I do not find a clear definition in this reference. The second paragraph says that "A conservative force is dependent only on the position of the object." but it is not clear if this is part of the definition or if the author just had force fields in mind. I also checked the German version of this article and there is no such limitation. Both articles have in common that the work done by a conservative force is independent of the taken path. Thats the definition as I know it and it also applies to the Lorentz force.

It seems Wikipedia is no proper reference for this particular question. Where can we find the official definition of conservative forces? Does such a definition exist at all or is it just a matter of personal preferences?
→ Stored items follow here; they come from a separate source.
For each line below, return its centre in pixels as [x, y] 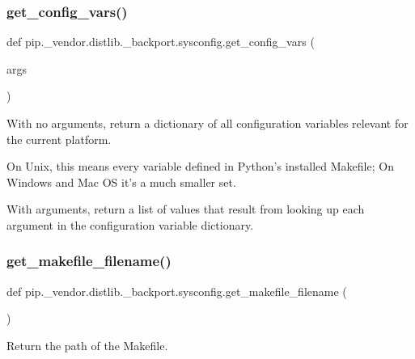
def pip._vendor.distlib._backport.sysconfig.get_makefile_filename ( [177, 291]
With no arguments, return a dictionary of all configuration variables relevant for [207, 123]
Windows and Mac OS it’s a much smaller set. [121, 182]
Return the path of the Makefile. [87, 345]
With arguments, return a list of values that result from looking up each [186, 209]
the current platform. [59, 139]
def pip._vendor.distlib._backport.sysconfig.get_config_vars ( [161, 42]
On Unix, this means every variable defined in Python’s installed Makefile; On [200, 166]
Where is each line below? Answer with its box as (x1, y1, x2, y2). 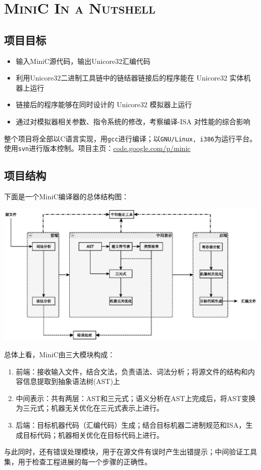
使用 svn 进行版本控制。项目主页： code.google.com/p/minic (4, 143, 191, 153)
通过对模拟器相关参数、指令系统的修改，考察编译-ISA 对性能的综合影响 (16, 116, 250, 126)
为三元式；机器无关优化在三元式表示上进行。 (16, 403, 164, 413)
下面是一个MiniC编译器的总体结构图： (4, 191, 129, 202)
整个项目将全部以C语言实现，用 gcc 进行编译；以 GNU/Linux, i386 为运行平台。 (4, 133, 256, 143)
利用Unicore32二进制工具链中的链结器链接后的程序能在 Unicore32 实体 (16, 72, 244, 83)
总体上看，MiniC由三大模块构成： (4, 349, 115, 360)
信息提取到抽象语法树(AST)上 (23, 376, 120, 386)
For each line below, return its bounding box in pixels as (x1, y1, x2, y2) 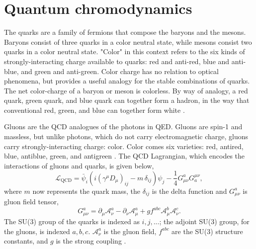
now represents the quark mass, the (32, 185, 141, 196)
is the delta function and (152, 185, 227, 196)
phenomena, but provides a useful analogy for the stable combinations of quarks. (4, 76, 250, 86)
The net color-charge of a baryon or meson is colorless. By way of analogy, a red (4, 85, 248, 95)
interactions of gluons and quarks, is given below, (4, 160, 154, 170)
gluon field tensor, (4, 196, 59, 207)
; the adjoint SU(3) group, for (159, 216, 250, 226)
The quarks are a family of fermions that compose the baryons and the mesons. (4, 27, 246, 37)
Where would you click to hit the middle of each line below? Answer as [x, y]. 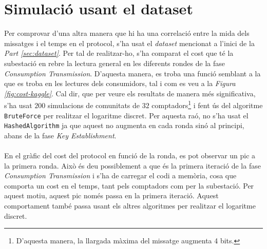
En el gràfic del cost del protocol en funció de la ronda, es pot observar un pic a [130, 155]
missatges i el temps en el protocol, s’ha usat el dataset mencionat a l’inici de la [129, 43]
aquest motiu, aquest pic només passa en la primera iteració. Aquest [111, 195]
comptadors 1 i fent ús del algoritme [207, 104]
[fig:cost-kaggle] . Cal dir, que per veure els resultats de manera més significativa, [130, 93]
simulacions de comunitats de [94, 105]
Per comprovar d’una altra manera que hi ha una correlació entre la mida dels [127, 33]
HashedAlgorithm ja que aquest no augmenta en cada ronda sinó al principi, [124, 125]
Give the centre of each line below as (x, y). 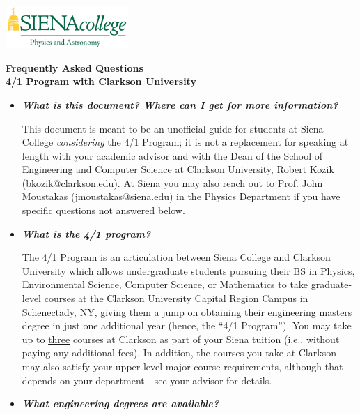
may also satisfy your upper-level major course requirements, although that (182, 367)
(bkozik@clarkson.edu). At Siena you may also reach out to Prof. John (172, 182)
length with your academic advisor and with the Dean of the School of (172, 155)
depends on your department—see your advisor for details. (147, 380)
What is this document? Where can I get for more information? (180, 104)
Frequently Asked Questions (75, 67)
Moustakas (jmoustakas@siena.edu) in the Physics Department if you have (181, 196)
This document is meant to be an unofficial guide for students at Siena (173, 128)
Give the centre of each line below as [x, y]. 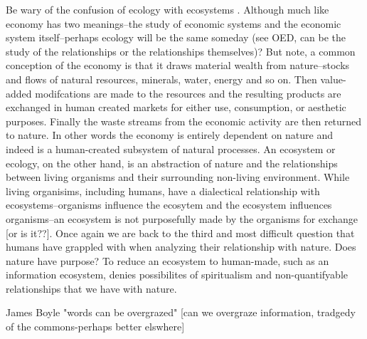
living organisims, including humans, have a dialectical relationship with [163, 191]
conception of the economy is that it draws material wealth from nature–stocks [178, 65]
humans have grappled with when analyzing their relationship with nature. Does [181, 247]
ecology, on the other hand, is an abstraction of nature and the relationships [172, 163]
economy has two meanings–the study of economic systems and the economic [174, 23]
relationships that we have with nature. [91, 288]
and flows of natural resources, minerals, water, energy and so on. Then [161, 79]
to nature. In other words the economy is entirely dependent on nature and [170, 135]
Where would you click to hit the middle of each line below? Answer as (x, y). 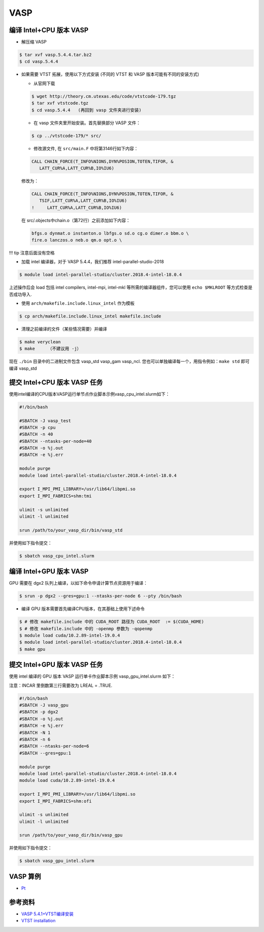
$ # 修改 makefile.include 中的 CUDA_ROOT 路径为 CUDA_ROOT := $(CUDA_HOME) (112, 622)
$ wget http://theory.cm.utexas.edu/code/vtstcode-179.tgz (104, 96)
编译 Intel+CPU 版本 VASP (49, 30)
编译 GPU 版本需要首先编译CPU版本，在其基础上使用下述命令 (83, 609)
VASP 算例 (25, 876)
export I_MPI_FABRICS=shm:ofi (55, 801)
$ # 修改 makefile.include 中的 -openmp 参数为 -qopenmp (86, 628)
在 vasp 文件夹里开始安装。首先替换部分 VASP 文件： (87, 123)
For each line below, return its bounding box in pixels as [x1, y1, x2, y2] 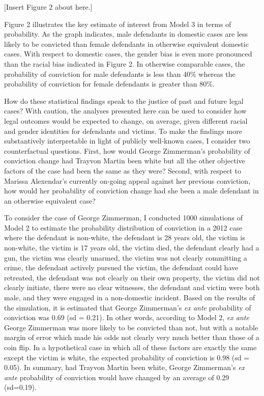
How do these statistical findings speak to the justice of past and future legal [4, 95, 244, 106]
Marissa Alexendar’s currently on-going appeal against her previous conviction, [4, 175, 251, 186]
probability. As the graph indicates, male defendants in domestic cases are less [4, 29, 248, 39]
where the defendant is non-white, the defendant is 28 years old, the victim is [4, 232, 245, 243]
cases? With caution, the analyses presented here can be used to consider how [4, 105, 247, 116]
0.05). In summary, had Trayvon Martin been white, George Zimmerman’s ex [4, 362, 245, 373]
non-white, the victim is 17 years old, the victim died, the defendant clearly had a [4, 242, 259, 253]
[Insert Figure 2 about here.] [4, 2, 93, 12]
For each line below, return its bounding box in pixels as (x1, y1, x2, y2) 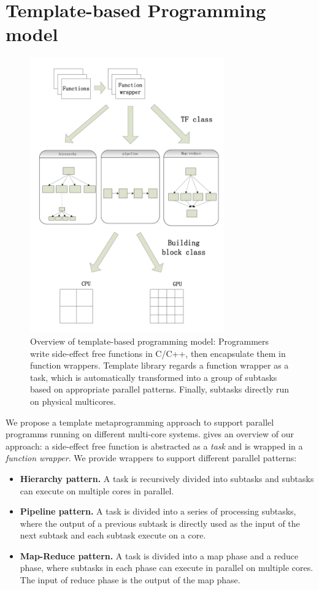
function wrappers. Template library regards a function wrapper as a (30, 359, 289, 372)
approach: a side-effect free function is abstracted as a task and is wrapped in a (6, 439, 303, 452)
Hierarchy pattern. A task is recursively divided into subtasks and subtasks (20, 472, 314, 485)
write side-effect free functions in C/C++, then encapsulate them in (30, 347, 286, 359)
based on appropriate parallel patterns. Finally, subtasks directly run (30, 383, 290, 396)
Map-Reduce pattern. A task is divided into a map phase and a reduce (20, 549, 299, 562)
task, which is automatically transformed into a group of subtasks (30, 370, 277, 383)
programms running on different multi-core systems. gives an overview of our (6, 427, 294, 440)
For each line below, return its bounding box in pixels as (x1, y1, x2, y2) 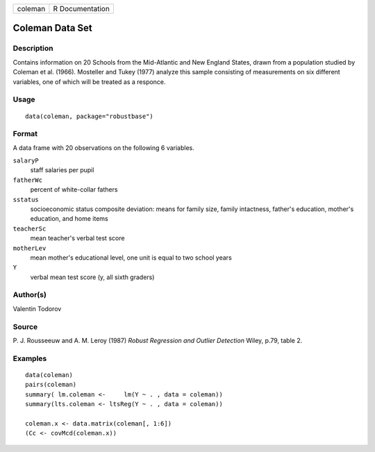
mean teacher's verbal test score (30, 234, 125, 242)
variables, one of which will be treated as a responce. (12, 77, 166, 86)
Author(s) (12, 290, 47, 300)
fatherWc (12, 176, 43, 184)
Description (12, 44, 53, 53)
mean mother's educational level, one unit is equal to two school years (30, 253, 232, 262)
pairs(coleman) (25, 380, 77, 389)
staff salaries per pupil (30, 166, 94, 174)
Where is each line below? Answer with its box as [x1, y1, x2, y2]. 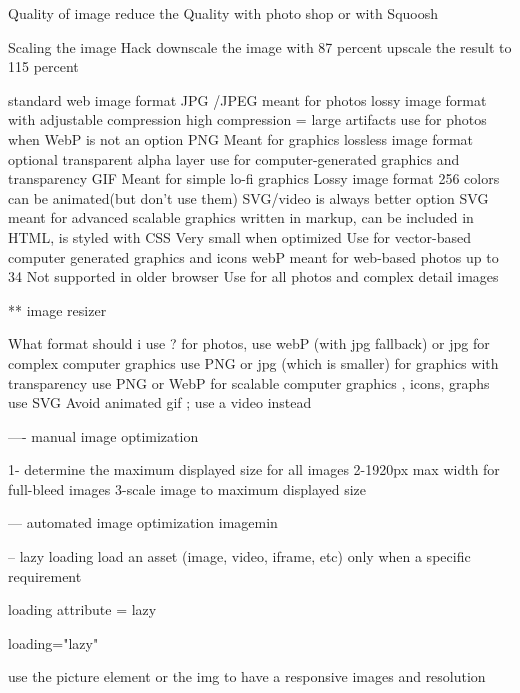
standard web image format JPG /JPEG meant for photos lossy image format [8, 89, 487, 110]
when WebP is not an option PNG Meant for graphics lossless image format [8, 128, 474, 149]
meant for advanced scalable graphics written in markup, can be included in [8, 207, 474, 228]
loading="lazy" [8, 632, 99, 653]
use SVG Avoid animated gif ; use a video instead [8, 392, 312, 413]
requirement [8, 565, 82, 586]
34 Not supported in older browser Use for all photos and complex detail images [8, 266, 499, 287]
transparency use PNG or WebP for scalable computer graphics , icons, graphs [8, 372, 490, 393]
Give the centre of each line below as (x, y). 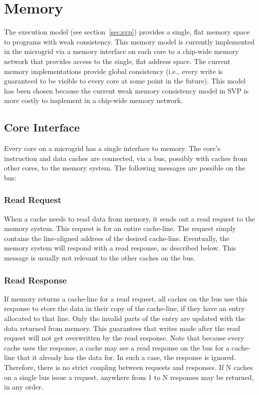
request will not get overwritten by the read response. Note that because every (124, 338)
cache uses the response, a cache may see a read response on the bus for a (117, 347)
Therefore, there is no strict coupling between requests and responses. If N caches (129, 367)
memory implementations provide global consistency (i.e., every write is (114, 71)
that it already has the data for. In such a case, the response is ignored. (127, 357)
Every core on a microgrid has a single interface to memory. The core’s (112, 148)
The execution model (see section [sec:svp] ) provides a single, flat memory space (127, 32)
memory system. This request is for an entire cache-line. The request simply (120, 228)
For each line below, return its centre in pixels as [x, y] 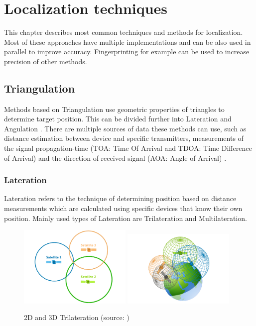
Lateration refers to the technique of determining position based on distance [120, 198]
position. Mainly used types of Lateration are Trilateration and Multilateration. [126, 218]
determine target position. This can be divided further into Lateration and [118, 119]
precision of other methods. [46, 61]
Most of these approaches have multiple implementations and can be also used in [128, 42]
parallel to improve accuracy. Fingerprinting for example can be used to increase [127, 52]
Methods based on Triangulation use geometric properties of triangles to [114, 109]
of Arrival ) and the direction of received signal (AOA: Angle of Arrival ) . [115, 158]
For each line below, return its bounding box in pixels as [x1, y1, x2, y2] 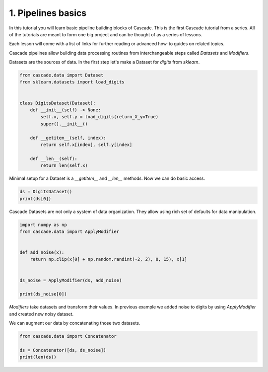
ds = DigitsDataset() [19, 189, 72, 195]
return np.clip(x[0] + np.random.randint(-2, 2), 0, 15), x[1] [30, 256, 188, 262]
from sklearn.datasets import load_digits [19, 79, 125, 85]
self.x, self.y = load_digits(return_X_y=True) [40, 114, 159, 120]
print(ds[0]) [19, 196, 52, 201]
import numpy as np [19, 222, 67, 227]
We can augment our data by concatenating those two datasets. [9, 320, 140, 326]
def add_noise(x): [19, 250, 65, 255]
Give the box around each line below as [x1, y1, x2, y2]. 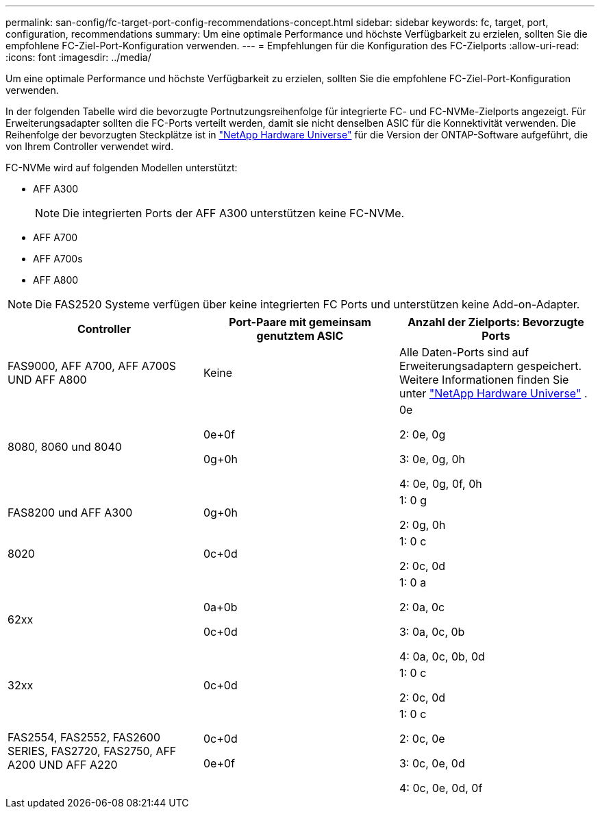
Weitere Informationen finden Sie [399, 373, 569, 386]
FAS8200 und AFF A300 [8, 506, 133, 519]
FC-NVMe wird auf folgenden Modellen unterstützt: [5, 162, 238, 173]
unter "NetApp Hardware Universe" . [399, 386, 588, 400]
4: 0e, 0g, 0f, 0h [399, 477, 482, 491]
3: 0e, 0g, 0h [399, 452, 466, 466]
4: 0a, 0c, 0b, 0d [399, 650, 485, 663]
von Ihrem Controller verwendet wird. [5, 140, 174, 152]
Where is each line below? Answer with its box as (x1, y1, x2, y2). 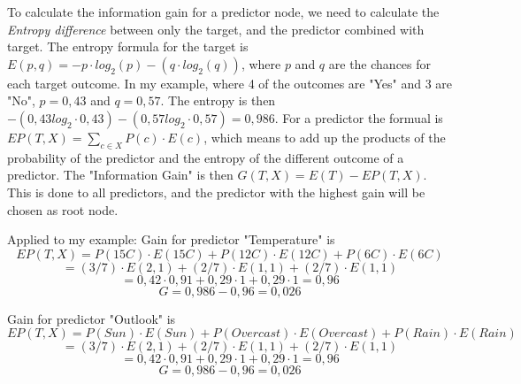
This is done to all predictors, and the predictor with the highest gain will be (7, 182, 425, 201)
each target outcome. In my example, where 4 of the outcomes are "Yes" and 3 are (7, 73, 453, 92)
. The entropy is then (160, 91, 276, 110)
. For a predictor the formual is (274, 108, 443, 127)
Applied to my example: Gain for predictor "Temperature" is (7, 230, 335, 249)
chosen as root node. (7, 200, 119, 219)
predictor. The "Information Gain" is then (7, 165, 234, 184)
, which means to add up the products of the (203, 127, 446, 146)
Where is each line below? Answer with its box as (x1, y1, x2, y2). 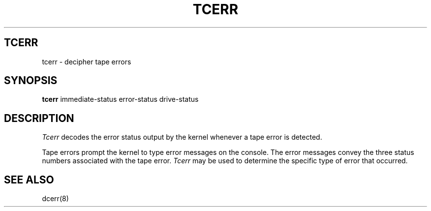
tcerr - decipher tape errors (42, 57, 131, 66)
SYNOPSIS (4, 74, 58, 87)
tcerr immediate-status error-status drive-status (42, 95, 199, 104)
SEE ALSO (4, 173, 54, 186)
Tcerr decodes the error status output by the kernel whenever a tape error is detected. (42, 133, 322, 142)
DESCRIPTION (4, 112, 74, 124)
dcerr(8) (42, 194, 69, 203)
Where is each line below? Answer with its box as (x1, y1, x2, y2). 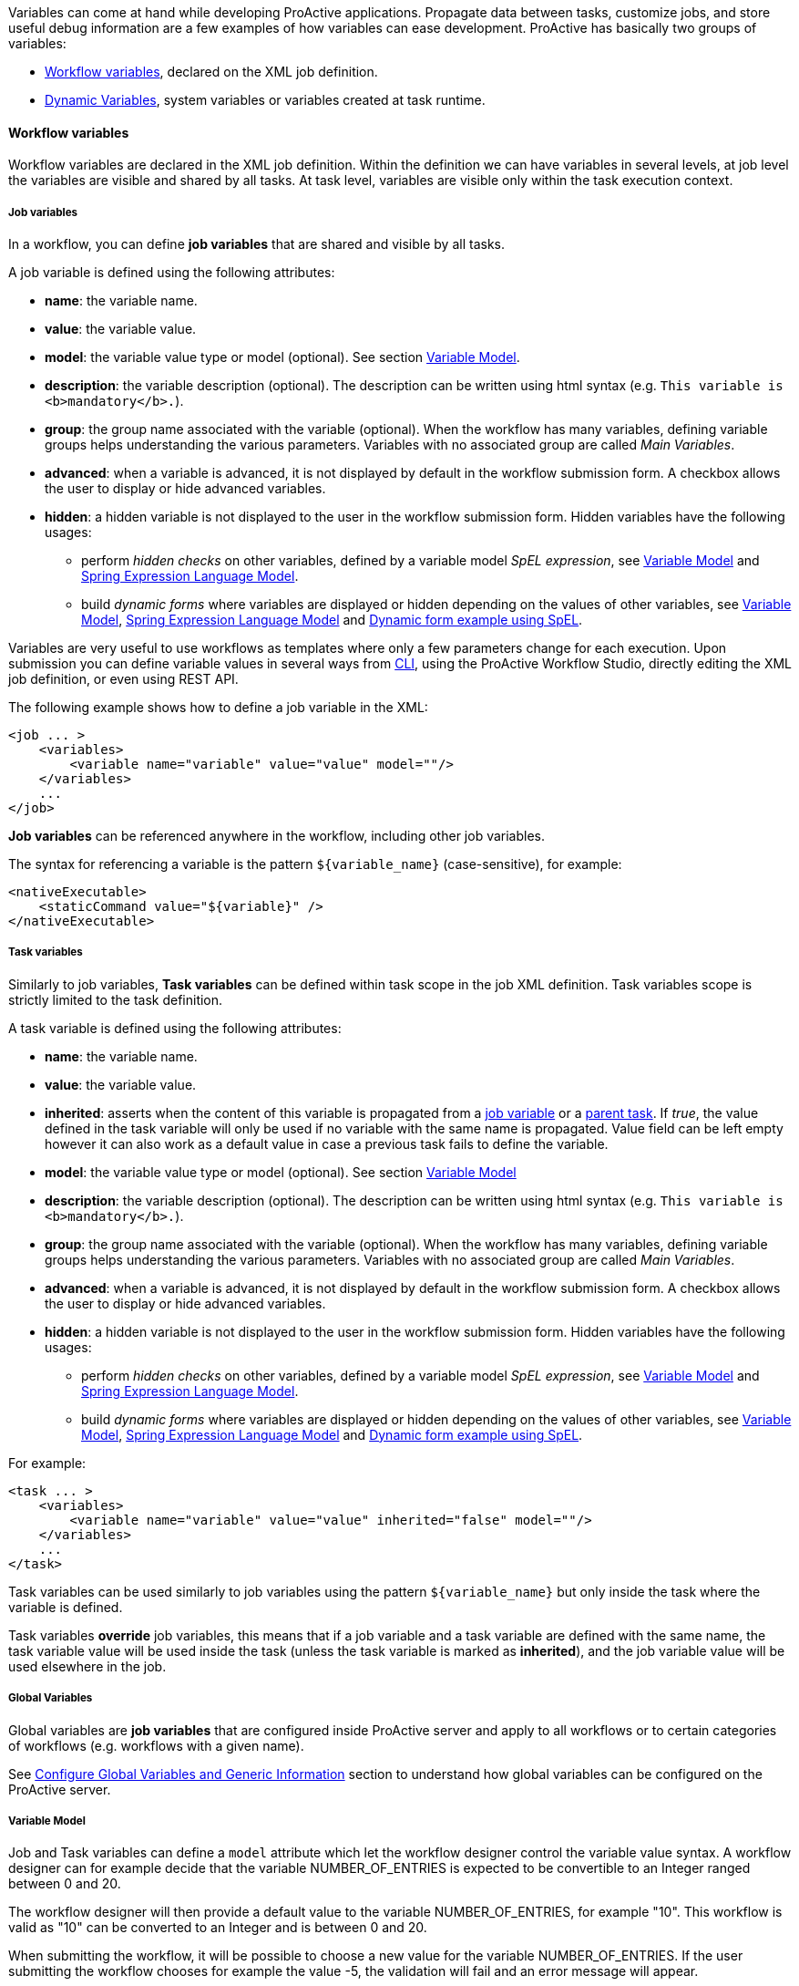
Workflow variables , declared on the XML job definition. (45, 64, 378, 79)
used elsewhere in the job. (8, 1658, 167, 1674)
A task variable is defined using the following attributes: (8, 1019, 342, 1036)
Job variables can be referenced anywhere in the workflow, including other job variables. (8, 828, 546, 843)
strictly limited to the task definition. (8, 991, 223, 1008)
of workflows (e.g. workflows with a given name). (8, 1737, 304, 1753)
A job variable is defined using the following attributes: (8, 264, 335, 280)
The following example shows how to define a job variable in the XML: (8, 699, 428, 715)
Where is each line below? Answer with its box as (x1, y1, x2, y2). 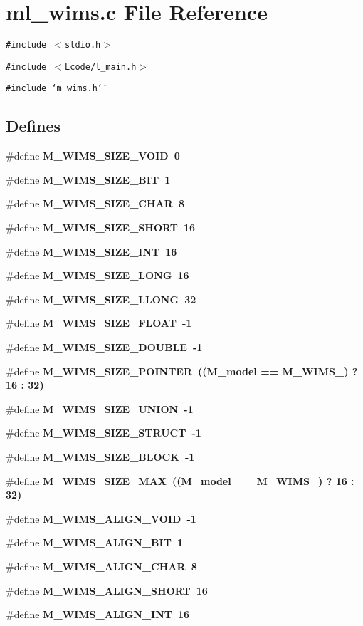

Not that this is an official definition or anything, but the end of the first chapter of Lanczos book discusses this: https://books.google.fr/books?id=cmPDAgAAQBAJ&pg=PT21&lpg=PT21&dq=lanczos+variational+principles+chapter+1&source=bl&ots=QBhzOVPOtd&sig=lKVm9oEL3BfDhK94jMBf8xCrzQc&hl=en&sa=X&ved=0CCMQ6AEwAGoVChMI9orY4N6CyQIVgT0UCh2L4gBY#v=onepage&q=lanczos variational principles chapter 1&f=false
Specifically sections 7 and 8 of the the first chapter. It is my understanding that conservative forces would arise in systems which he would call scleronomic (a term introduced by Boltzmann apparently). It does seem that it may all be just a matter of preference.
EDIT: Check the summary of section 7.

 

[vanhees71]

It seems Wikipedia is no proper reference for this particular question. Where can we find the official definition of conservative forces? Does such a definition exist at all or is it just a matter of personal preferences?

That's always right ;-).

Take any textbook on classical mechanics, where you'll find the definition of conservative forces quite in the beginning. It's not restricted to the motion in external force fields. Also interactions can be conservative. Usually you have two-body interactions (like Newtonian gravity). Then
$$\vec{F}_{12}=-\vec{\nabla}_1 V(\vec{x}_1-\vec{x}_2), \quad \vec{F}_{21}=-\vec{\nabla_2} V(\vec{x}_1-\vec{x}_2)=-\vec{F}_{12}.$$
Of course, that's restricted to non-relativistic physics, because it implies action at a distance and the third law for the point particles alone.

 

[DrStupid]

Take any textbook on classical mechanics, where you'll find the definition of conservative forces quite in the beginning.

OK, I took my textbook (G. Joos, Lehrbuch der theoretischen Physik) and it indeed introduces conservative forces in the context of force fields. These forces are divided into two classes: conservative forces and non-conservative forces, depending on whether the work depends on the path or not. That supports your definition of conservative forces, but it means that Lorentz force is neither conservative nor non-conservative. Is that correct?